Là, le jeune homme, habitué à l’art flamand, fut tout de suite subjugué par la définition progressive des tableaux à la française  et  la sincérité qui en émanait. En décrivant avec finesse, tel un artiste-peintre, par petites touches, sans jamais le nommer, la création de l’ambitieux tableau des frères Le Nain, ‘La Visite à la grand’mère’, Cécile Oumhani, permet  à son personnage principal de revivre, par contraste, son douloureux parcours et de se souvenir de sa propre famille décimée par la guerre et la peste:
« Une époque endiguée des jours entiers déferle. Des images et des voix. Des nuances d’encre noire…Il revient chez lui après un premier apprentissage chez son maître de Francfort. Des contrées désertes. Des terres retournées à l’état de friches…Plus d’habitants dans les villages pour raconter leur mort. Son appréhension grandit. Il a laissé des parents âgés avec un frère cadet, amoureux de peinture lui aussi. (pp 20-21)
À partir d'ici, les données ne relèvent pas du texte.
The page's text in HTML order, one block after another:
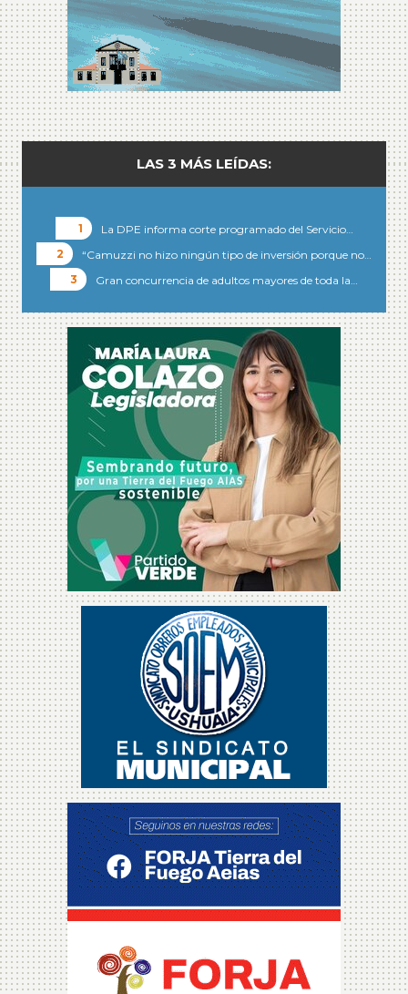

Quelques années plus tard Henry Strésor emménage chez Louis Buart, maître-peintre au grand cœur mais  catholique  très fervent,  à telle enseigne que pour épouser sa fille, Catherine, peintre-miniaturiste, dont il est tombé amoureux, Henry, qui était protestant, a dû renoncer à sa religion. De ce mariage naquit  Anne-Renée. Loin d’oblitérer  les terribles souvenirs qui continuaient à assaillir Henry, l’arrivée de cette petite fille, en janvier 1651,  c’est-à-dire, durant la grande Fronde qui secoua Paris, le bouleversa comme un mauvais présage.  Mais bientôt la passion pour la peinture des jeunes parents enflammera à son tour, l’enfant :
« Son père est magicien. De ses outils, il transfigure le monde et fait surgir des territoires où elle aime prendre place près de sa mère, qui officie elle aussi. Muette, l’enfant rêve à ce pinceau qu’elle tiendrait et qu’elle suivrait vers encore d’autres contrées. » (p. 91)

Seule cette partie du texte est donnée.